I broke my oven. I broke it making a recipe that took too long as was not good. I knew it would not be good, but by the time the malfunction occurred I was closer to the end than to the beginning, so I bucked myself up, I used my downstairs neighbor’s blender and my upstairs neighbor’s oven, and I triumphantly, if only technically, completed my not-good recipe. Then I carried it over to where I was going and I set it down on a counter, making it, finally, someone else’s problem. Ah, the joy of cooking. And I didn’t even tell you about the mold.

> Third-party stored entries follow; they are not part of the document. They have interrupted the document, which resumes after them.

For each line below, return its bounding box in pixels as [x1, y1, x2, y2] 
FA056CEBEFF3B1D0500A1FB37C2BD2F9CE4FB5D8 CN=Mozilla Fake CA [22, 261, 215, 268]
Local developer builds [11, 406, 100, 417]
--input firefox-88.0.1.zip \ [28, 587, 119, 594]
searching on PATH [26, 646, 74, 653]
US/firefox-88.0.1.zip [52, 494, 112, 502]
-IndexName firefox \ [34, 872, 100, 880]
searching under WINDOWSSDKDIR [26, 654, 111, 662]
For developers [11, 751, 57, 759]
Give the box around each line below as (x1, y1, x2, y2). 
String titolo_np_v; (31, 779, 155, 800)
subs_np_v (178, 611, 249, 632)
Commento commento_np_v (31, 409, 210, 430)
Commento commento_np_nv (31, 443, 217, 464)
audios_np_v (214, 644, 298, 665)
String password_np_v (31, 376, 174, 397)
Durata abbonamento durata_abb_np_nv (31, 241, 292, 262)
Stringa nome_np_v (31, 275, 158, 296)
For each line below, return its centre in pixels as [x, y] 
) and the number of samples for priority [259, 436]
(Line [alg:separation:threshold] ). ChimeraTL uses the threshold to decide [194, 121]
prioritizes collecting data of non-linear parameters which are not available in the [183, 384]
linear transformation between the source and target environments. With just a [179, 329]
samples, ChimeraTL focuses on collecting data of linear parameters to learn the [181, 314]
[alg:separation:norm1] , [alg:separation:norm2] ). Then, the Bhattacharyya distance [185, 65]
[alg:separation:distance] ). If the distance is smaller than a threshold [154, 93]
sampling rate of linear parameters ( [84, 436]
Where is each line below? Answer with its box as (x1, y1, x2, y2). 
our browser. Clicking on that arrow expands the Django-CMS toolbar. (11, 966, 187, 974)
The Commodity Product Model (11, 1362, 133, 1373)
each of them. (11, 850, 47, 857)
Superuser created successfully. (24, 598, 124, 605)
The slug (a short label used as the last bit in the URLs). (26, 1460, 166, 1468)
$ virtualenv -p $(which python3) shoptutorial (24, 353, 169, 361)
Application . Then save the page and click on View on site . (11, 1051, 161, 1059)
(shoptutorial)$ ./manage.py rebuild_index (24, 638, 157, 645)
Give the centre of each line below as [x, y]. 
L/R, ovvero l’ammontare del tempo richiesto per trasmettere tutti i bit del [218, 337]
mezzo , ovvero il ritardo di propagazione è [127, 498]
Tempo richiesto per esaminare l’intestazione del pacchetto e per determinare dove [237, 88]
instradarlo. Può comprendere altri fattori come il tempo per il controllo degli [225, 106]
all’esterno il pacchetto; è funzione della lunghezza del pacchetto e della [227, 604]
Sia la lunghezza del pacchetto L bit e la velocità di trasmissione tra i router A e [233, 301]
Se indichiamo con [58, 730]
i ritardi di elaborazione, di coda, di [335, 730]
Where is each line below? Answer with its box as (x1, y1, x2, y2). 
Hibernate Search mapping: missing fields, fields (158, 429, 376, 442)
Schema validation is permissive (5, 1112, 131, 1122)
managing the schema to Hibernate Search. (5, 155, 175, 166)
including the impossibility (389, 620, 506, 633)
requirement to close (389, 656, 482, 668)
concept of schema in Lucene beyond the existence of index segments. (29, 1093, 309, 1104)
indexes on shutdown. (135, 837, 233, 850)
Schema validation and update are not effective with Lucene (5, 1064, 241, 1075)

Anyone can make a recipe. But how many among us can— how many of us dare— to bungle a recipe so badly that what was meant to be a normal batch of lemon bars becomes a seismic catastrophe? One whose force reveals (as catastrophes so often do) the strength and the humanity of our communities? It took a village— or, in this case, three apartments in a brownstone—to make those chalky chonks of asphalt. If we can accomplish that, well, then, by God, what can’t we do? To the moon, I say!

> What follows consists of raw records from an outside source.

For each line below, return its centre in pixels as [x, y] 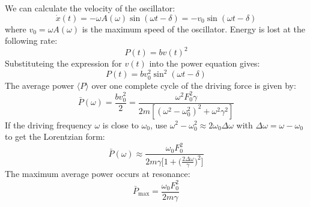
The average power [40, 85]
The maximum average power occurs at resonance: [98, 174]
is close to [120, 124]
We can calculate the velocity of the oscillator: [90, 8]
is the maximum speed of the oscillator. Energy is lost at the [193, 28]
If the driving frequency [48, 124]
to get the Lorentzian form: [55, 136]
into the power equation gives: [205, 63]
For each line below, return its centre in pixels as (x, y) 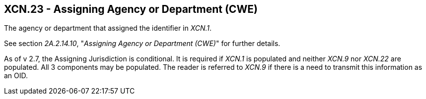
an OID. (16, 76)
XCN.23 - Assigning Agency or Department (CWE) (131, 9)
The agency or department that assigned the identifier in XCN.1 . (108, 28)
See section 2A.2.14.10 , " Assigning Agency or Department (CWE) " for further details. (142, 44)
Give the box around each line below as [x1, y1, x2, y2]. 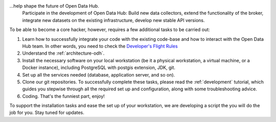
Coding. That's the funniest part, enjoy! [22, 93, 105, 99]
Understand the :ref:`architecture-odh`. [22, 50, 105, 56]
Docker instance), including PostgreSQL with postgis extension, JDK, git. [22, 64, 176, 71]
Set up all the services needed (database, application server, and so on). [22, 71, 175, 78]
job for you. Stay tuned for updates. [9, 110, 84, 116]
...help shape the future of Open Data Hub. [9, 3, 99, 9]
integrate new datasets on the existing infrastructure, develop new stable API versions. [22, 17, 205, 23]
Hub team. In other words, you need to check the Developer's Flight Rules [22, 43, 178, 49]
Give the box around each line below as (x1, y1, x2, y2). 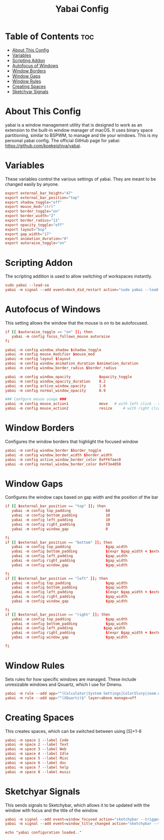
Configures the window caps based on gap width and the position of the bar (5, 494, 159, 500)
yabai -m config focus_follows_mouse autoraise (11, 334, 110, 339)
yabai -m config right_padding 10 (11, 522, 110, 527)
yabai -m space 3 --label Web (5, 747, 67, 752)
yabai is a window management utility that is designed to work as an (5, 122, 143, 128)
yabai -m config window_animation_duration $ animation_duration (5, 361, 139, 366)
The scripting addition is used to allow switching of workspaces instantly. (5, 273, 152, 279)
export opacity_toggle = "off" (5, 222, 64, 227)
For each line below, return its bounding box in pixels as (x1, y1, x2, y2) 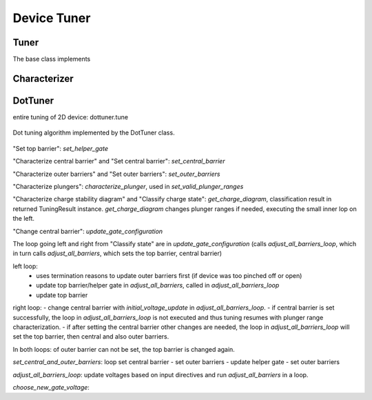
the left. (12, 214, 34, 223)
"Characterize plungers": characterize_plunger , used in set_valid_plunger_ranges (12, 182, 244, 190)
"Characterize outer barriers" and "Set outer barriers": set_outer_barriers (12, 170, 220, 178)
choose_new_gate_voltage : (12, 383, 90, 391)
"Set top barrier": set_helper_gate (12, 144, 108, 152)
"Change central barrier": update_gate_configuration (12, 227, 163, 235)
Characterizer (12, 72, 74, 84)
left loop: (12, 262, 38, 270)
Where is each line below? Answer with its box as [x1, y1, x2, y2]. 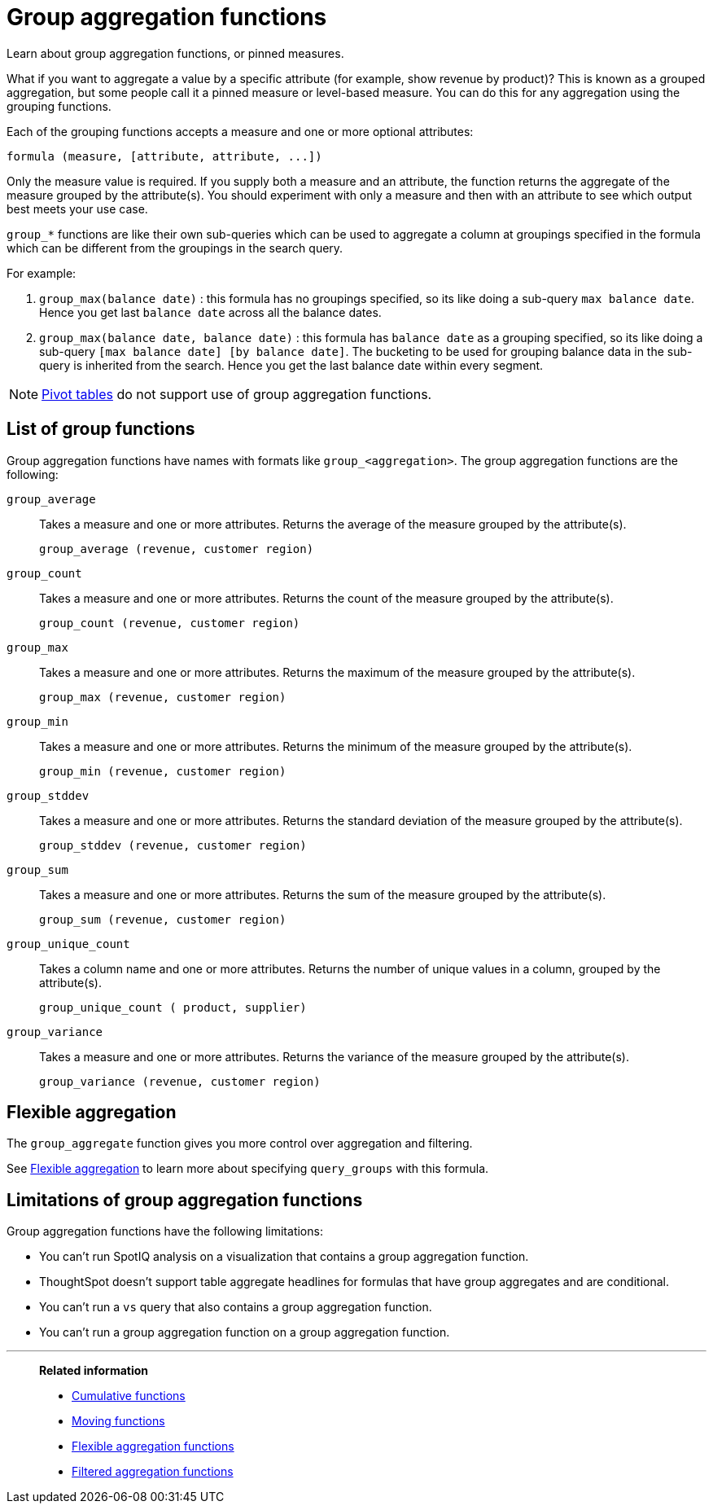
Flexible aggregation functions [72, 1439, 234, 1454]
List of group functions [7, 419, 195, 440]
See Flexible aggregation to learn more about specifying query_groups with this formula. [7, 1161, 489, 1176]
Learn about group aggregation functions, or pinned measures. [7, 46, 344, 60]
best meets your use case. [7, 201, 148, 216]
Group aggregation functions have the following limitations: [7, 1224, 323, 1239]
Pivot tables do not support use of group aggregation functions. [42, 385, 432, 402]
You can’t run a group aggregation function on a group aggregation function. [39, 1325, 450, 1340]

You know the saying: every journey starts with a thousand pitfalls. They say: you can’t fully love an ankle until you’ve broken it. They say: no one whose oven works ever climbed Everest.
This week’s querent and I are on different journeys, but I think we’re both at the start of something exciting. Read on! And, as always, let me help set you straight by sending me a question (anonymously) here.
Dear Sofia,
I’m a man interested in meeting a woman for a long-term relationship. I would enjoy more cuddling, affection, and physical intimacy in my life. But the fear of making a mistake and crossing a boundary or causing my dates discomfort keeps me from expressing that interest in physical touch even when I’m with someone I’m attracted to. When meeting a woman I’ve connected with on a dating app, I play it safe and don’t take risks, but that’s not working great. I guess there’s something nice about feeling wanted and perhaps me playing it too safe is resulting in the opposite of that. Lately I’m not succeeding at keeping someone’s interest for more than a few dates. The cause could be anything, but in a world of endless dating options, it seems like maybe I’m preventing myself from make a lasting connection.

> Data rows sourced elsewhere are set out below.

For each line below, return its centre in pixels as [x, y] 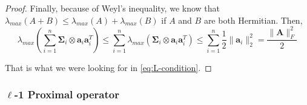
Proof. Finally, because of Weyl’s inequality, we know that [112, 8]
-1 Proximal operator [67, 94]
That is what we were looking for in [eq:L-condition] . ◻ [108, 67]
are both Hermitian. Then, [253, 20]
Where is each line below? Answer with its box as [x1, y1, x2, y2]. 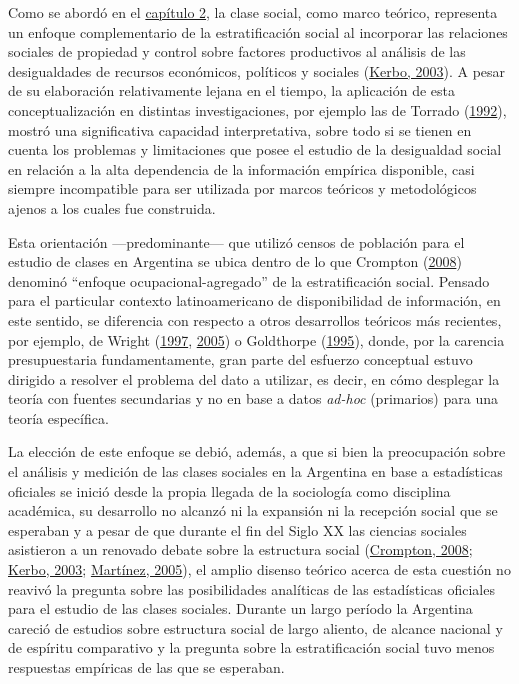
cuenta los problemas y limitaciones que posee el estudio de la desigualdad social [8, 139, 502, 160]
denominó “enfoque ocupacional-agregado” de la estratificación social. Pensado [8, 270, 490, 291]
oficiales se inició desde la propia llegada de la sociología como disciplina [8, 480, 451, 501]
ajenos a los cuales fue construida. [8, 197, 216, 218]
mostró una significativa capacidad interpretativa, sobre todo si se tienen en [8, 119, 472, 140]
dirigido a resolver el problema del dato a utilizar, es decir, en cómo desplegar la [8, 368, 500, 389]
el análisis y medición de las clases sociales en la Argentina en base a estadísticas [8, 461, 503, 482]
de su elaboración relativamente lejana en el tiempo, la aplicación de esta [8, 80, 456, 101]
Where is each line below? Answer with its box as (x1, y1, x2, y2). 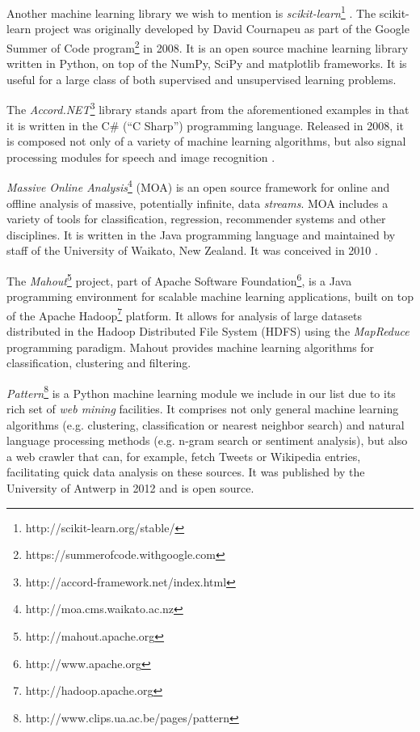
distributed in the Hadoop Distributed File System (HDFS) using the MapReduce (6, 323, 409, 340)
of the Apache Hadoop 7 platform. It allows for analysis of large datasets (6, 304, 362, 324)
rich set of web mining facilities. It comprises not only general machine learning (6, 400, 399, 417)
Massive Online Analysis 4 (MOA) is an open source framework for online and (6, 176, 390, 195)
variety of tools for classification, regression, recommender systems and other (6, 210, 386, 227)
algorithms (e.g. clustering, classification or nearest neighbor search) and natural (6, 416, 405, 433)
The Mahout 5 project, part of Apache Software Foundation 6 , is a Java (6, 269, 352, 289)
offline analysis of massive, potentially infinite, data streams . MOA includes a (6, 194, 388, 211)
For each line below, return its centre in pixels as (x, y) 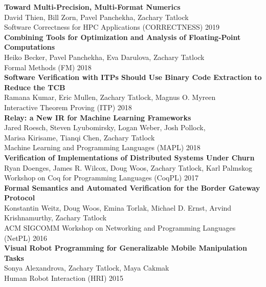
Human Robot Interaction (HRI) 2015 (64, 278)
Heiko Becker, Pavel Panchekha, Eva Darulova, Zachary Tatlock (104, 57)
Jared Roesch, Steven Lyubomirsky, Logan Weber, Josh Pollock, (105, 127)
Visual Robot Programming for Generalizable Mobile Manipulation (126, 248)
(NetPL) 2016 (26, 238)
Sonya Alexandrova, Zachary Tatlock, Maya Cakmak (87, 268)
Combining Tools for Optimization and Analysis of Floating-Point (123, 37)
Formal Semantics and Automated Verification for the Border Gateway (132, 187)
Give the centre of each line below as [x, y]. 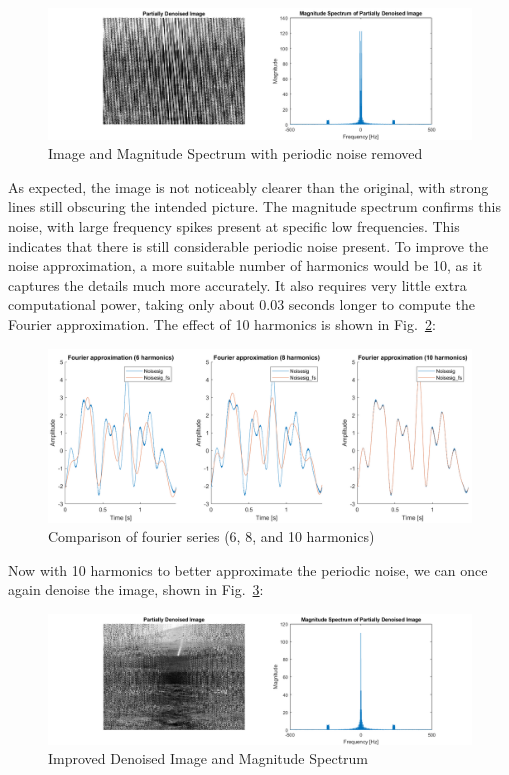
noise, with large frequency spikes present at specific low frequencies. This [234, 226]
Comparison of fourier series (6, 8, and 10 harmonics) [211, 536]
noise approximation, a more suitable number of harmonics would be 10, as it [245, 265]
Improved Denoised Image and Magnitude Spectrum [208, 758]
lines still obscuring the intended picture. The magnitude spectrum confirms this [254, 206]
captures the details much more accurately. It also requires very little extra [237, 284]
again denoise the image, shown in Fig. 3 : [136, 589]
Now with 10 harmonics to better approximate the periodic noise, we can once [248, 569]

What are some ways to start expressing interest physically and how might I know when it’s probably a good opportunity to try a step forward? When is simply asking her a good choice? What might that look like? Is asking ever too much? What else should I try? In short, how do I go about seeking this physical element in a kind way? Thanks for your advice!
Thanks for reading! A small bulletin:
I edited this week’s
. The theme is GROSS, and you can check it out here.I’ll be teaching another gag cartoon workshop at Drawing America on March 21st! Check back soon at the link for tickets.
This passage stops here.